Sepintas lalu Song-bun-kwi dapat menilai si pemegang golok memainkan ilmu golok dari selatan. Kepandaian orang ini tidak lemah, akan tetapi agaknya tidak kuat menandingi ilmu pedang aneh bajak pendek itu.

Timbul kemarahan Song-bun-kwi kepada bajak itu. Benar-benar tidak memandang mata kepadanya. Sedang enak-enak makan berani datang mengacau sampai semua pelayan lari. Dengan langkah lebar dia menghampiri tempat pertempuran.

"Heh, babi buntung! Berani kau membikin kacau sampai semua pelayan pergi, ya? Hayo kau gantikan pekerjaan mereka, layani aku baik-baik!"

Si pemegang golok yang sempat melihat cara Song-bun-kwi mengalahkan empat orang bajak tadi, dapat mengerti bahwa kakek itu adalah seorang sakti. Maka sekarang melihat kakek itu mau turun tangan, dia pun cepat memutar goloknya lalu melompat ke samping menjauhi kepala bajak yang lihai.

Tengkorak Hitam terkejut mendengar bentakan Song-bun-kwi. Agaknya dia sudah sering kali menjelajah pantai timur ini sehingga dia mengerti juga bahasa daerah itu. Dengan kaku dia membentak sambil mengangkat pedangnya tinggi-tinggi.

"Iblis tua bangka, kau memaki siapa?!"

"Memaki kau, siapa lagi? Hayo lekas ambilkan arak seguci!" Song-bun-kwi membentak.
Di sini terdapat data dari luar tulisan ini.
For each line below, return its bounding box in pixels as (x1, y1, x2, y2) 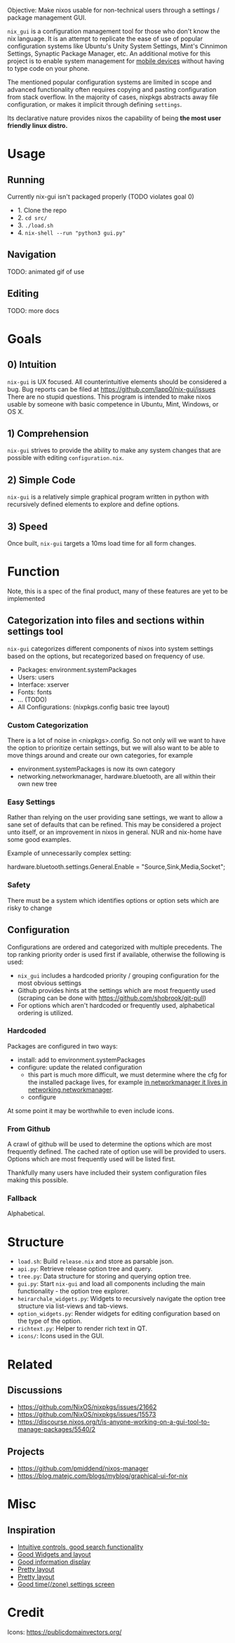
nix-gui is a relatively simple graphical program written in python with (7, 493, 209, 501)
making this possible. (7, 1176, 69, 1185)
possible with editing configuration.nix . (7, 454, 124, 462)
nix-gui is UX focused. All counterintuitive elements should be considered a (7, 377, 227, 385)
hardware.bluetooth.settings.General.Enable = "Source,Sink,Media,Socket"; (7, 863, 226, 871)
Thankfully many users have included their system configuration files (7, 1168, 207, 1177)
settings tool (7, 626, 64, 638)
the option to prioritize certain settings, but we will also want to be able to (7, 744, 220, 752)
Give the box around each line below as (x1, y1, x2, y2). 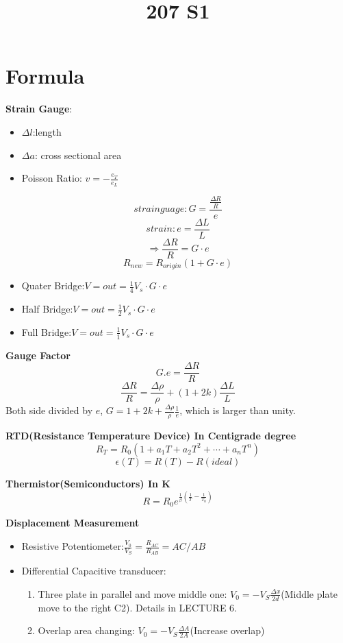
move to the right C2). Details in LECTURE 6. (38, 600, 237, 614)
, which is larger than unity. (179, 403, 296, 417)
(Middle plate (281, 586, 338, 600)
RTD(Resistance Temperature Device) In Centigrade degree (5, 428, 296, 443)
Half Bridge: (21, 302, 73, 316)
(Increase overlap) (190, 623, 265, 638)
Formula (5, 62, 85, 90)
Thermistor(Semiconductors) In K (5, 476, 170, 490)
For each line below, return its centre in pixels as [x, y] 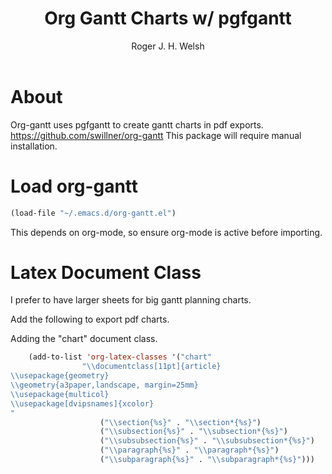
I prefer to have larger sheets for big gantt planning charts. [131, 300]
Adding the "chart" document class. [84, 339]
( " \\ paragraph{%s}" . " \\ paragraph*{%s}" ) [189, 450]
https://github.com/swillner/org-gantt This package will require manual [156, 135]
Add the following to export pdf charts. [90, 319]
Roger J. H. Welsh [168, 46]
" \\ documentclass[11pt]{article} [151, 367]
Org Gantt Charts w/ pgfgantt [168, 18]
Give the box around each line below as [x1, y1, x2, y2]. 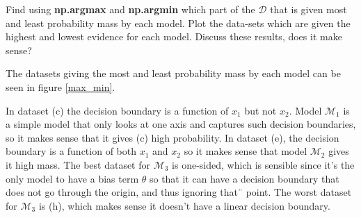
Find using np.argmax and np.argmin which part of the [6, 2, 255, 16]
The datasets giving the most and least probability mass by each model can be [6, 66, 341, 81]
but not [244, 103, 277, 117]
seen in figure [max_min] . [6, 79, 115, 94]
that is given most [270, 2, 347, 16]
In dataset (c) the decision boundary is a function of [6, 103, 229, 117]
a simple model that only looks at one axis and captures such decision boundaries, [6, 117, 356, 131]
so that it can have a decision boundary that [149, 171, 339, 185]
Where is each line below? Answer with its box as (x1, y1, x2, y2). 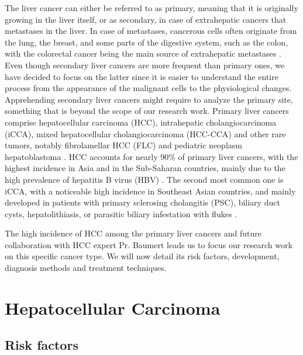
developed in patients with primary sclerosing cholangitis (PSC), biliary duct (5, 196, 280, 208)
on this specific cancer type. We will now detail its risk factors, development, (5, 250, 280, 262)
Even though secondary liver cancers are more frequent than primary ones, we (5, 58, 285, 71)
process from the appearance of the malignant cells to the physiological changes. (5, 82, 292, 94)
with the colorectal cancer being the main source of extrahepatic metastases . (5, 47, 281, 60)
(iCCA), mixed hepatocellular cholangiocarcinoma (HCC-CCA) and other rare (5, 127, 286, 140)
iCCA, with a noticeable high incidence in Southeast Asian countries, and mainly (5, 185, 296, 197)
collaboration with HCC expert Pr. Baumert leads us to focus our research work (5, 238, 292, 250)
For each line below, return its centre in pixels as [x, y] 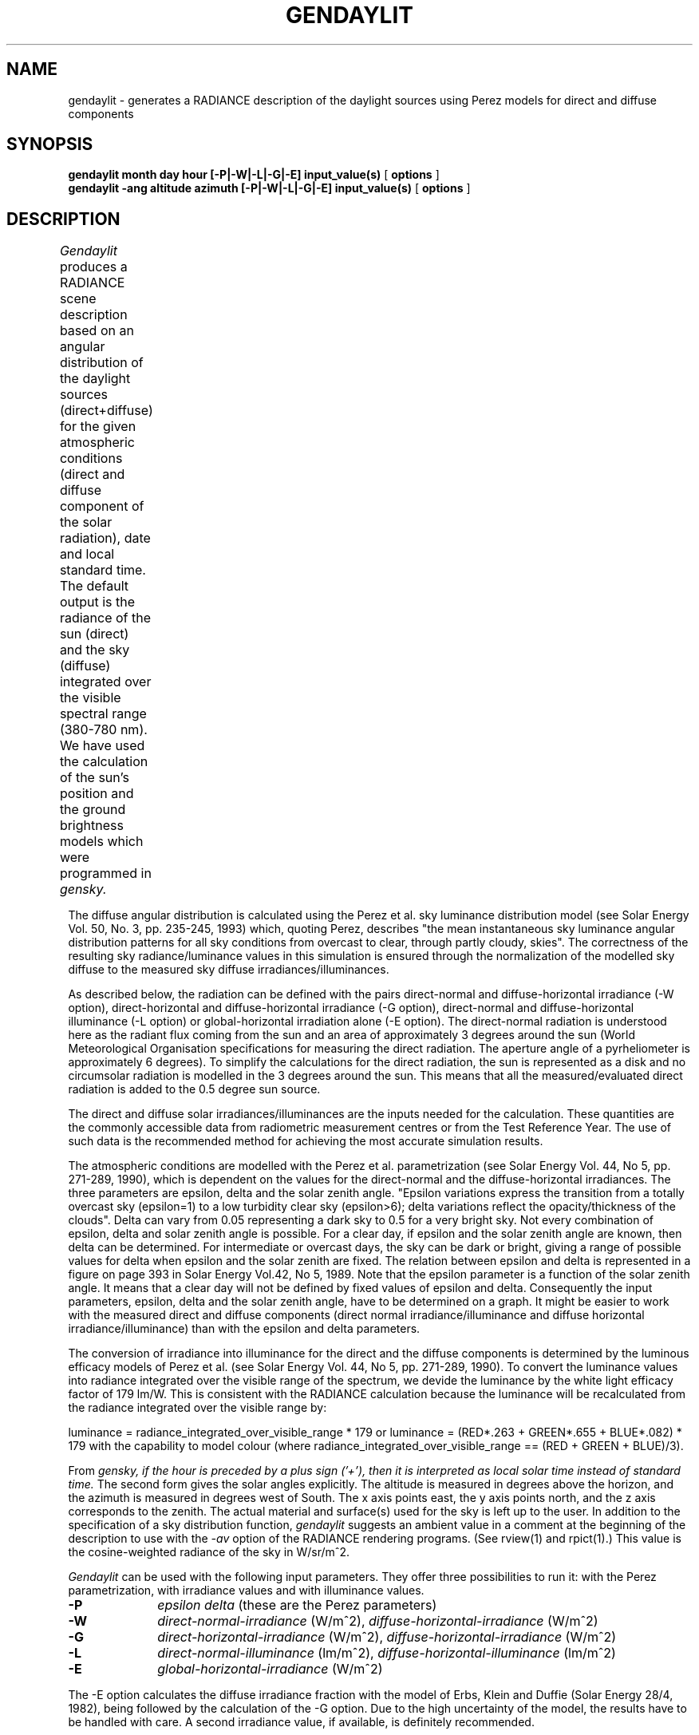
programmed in [105, 873]
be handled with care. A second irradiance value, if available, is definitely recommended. [301, 1722]
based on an [97, 331]
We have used [102, 746]
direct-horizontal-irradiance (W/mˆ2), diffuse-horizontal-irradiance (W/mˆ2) [387, 1637]
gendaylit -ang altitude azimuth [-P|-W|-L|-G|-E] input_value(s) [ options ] [269, 188]
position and [97, 794]
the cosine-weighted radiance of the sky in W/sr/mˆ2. [209, 1552]
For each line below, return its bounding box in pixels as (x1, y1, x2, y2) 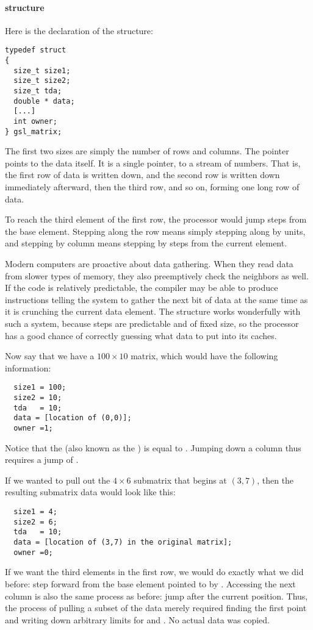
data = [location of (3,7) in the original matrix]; (13, 538, 232, 547)
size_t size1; (13, 66, 71, 75)
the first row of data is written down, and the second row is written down (5, 168, 280, 181)
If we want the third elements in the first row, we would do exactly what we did (5, 565, 304, 578)
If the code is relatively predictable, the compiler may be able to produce (5, 281, 278, 294)
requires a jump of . (5, 453, 79, 466)
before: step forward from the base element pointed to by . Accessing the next (5, 577, 296, 590)
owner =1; (13, 424, 53, 433)
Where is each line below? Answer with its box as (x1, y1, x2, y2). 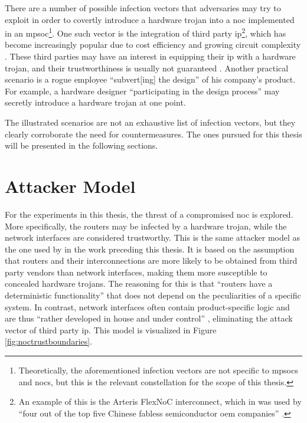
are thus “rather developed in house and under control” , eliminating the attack (5, 312, 293, 324)
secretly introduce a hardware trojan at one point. (5, 96, 186, 109)
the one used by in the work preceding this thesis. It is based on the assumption (5, 242, 295, 255)
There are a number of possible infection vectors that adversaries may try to (5, 2, 281, 14)
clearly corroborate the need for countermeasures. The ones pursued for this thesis (5, 127, 302, 140)
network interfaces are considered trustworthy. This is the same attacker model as (5, 231, 301, 244)
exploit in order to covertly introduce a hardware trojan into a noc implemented (5, 13, 295, 25)
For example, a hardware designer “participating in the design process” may (5, 84, 280, 97)
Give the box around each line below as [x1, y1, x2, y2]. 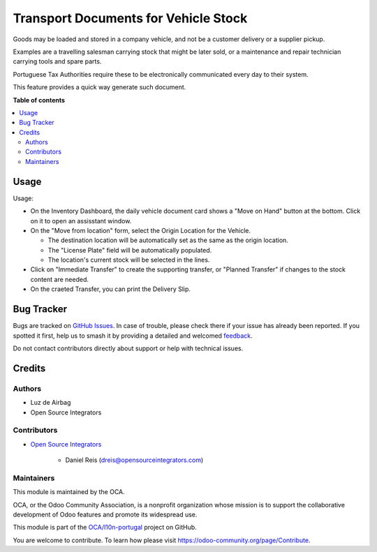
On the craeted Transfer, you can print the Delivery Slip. [30, 285, 191, 293]
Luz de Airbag [30, 398, 71, 407]
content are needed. [30, 275, 89, 283]
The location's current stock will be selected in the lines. [47, 255, 210, 264]
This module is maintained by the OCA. [13, 488, 125, 496]
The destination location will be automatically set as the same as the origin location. [47, 236, 289, 244]
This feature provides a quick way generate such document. [13, 83, 186, 91]
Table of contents [13, 96, 66, 104]
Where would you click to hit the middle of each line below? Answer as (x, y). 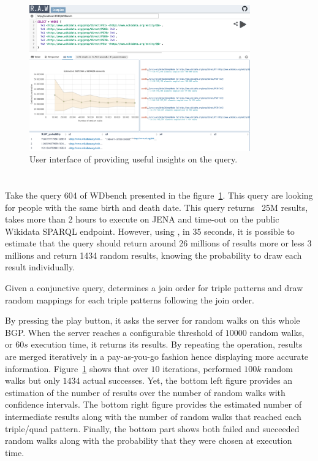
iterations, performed (202, 368)
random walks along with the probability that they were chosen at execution (149, 440)
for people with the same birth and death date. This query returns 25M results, (157, 207)
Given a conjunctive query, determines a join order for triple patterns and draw (154, 288)
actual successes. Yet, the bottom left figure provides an (188, 380)
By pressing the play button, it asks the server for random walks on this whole (153, 320)
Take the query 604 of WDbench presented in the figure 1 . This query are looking (159, 195)
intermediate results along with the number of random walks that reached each (153, 417)
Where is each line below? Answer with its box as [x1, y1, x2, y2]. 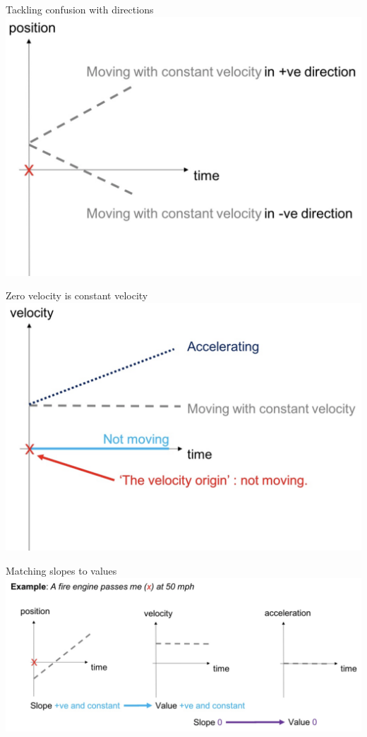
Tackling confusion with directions [6, 2, 154, 16]
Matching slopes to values [6, 563, 117, 577]
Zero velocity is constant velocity [6, 288, 148, 303]
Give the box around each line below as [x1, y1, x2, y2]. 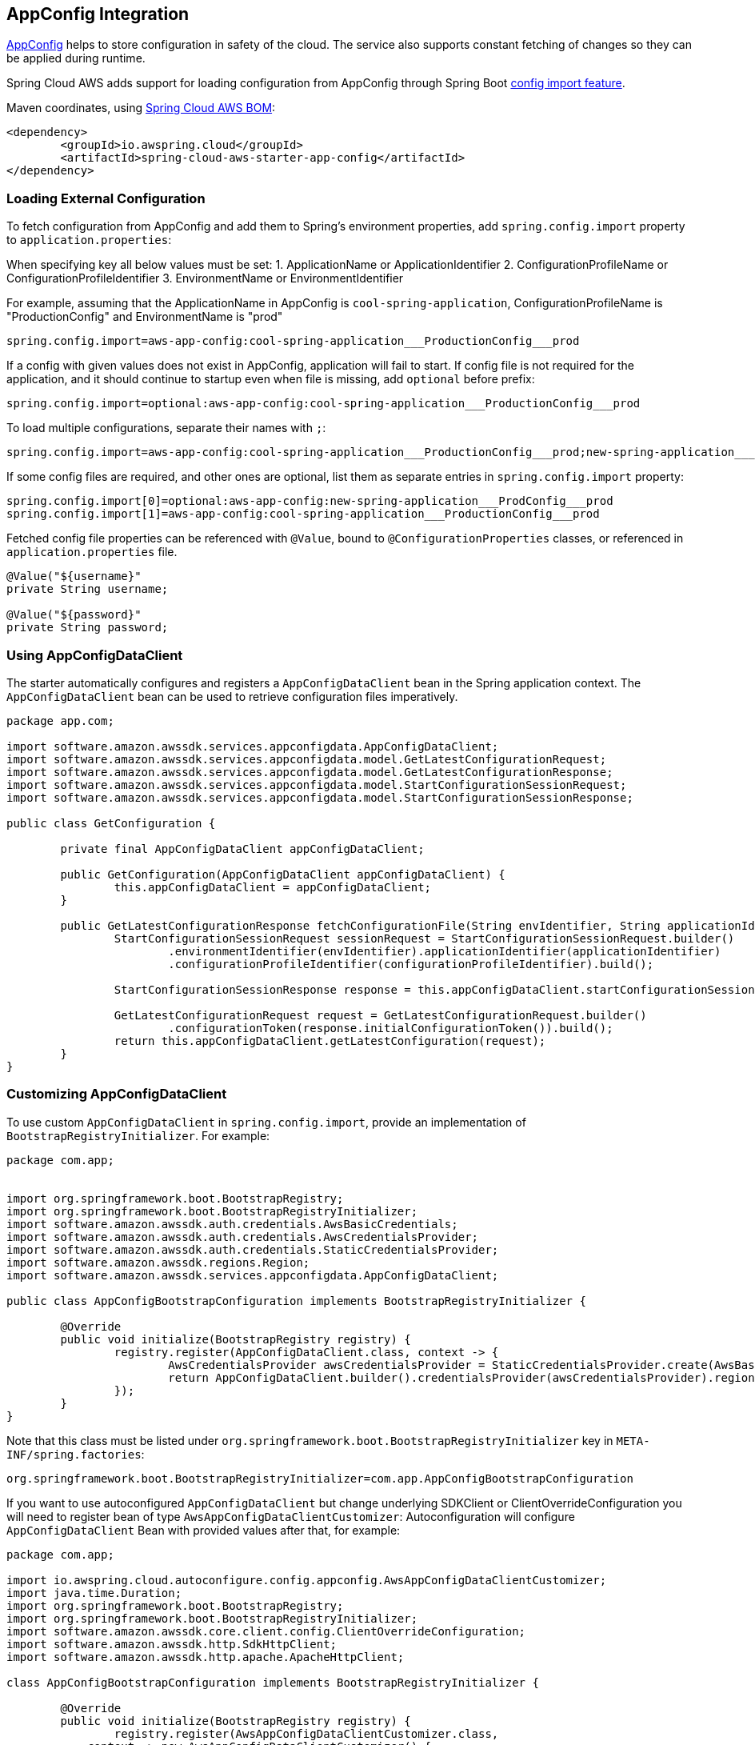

Bukan main marahnya Tengkorak Hitam. Dia adalah seorang kepala bajak yang sudah terkenal. Hanya di seberang sini saja dia menjadi kepala bajak, kalau sudah pulang ke seberang sana membawa barang-barang rampasan, dia adalah seorang yang mempunyai gedung indah dan dihormati semua orang. Sekarang dia dihina oleh seorang tua bangka, padahal biasanya di seberang sana dia amat ditakuti orang, tentu saja dia marah sekali. Pedangnya diobat-abitkan di atas kepala, kata-katanya tidak jelas dan tercampur bahasa Jepang,

"Bakeiroo...! Kau mau mampus, ya?"

Pedang itu menyambar ke arah leher Song-bun-kwi, agaknya hanya dengan sekali tebas saja Si Tengkorak Hitam hendak menjadikan kakek itu setan tanpa kepala. Song-bun-kwi mendengus sambil bangkit berdiri, lalu tangan kirinya membabat dari samping memapaki pedang.

"Krekkk!"

Pedang itu patah-patah menjadi tiga potong saking hebatnya gempuran tangan kakek ini. Si kepala bajak seketika pucat, terbelalak memandang pedang yang tinggal gagangnya saja itu.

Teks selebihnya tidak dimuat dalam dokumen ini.